The study found no evidence to suggest that the low CpG abundance in SARS-CoV-2 is related to an evolutionary pressure from ZAP.
Changes that were observed in motif representation were not exclusive to CpG. The CpG motifs preferentially targeted by ZAP did not have a lower representation than those that were not often recognized by ZAP.
“This, however, does not imply ZAP plays no role in inhibiting SARS-CoV-2. In fact, it has recently been shown that ZAP can inhibit SARS-CoV-2 infection in vitro,” write the researchers.

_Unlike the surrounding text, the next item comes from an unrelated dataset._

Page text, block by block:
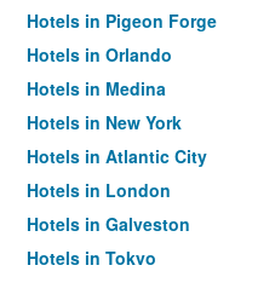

“To better understand the role of ZAP and other restriction factors in the inhibition and/or evolution of viruses, a global analysis of viral genomic composition is needed,” they conclude.
bioRxiv publishes preliminary scientific reports that are not peer-reviewed and, therefore, should not be regarded as conclusive, guide clinical practice/health-related behavior, or treated as established information.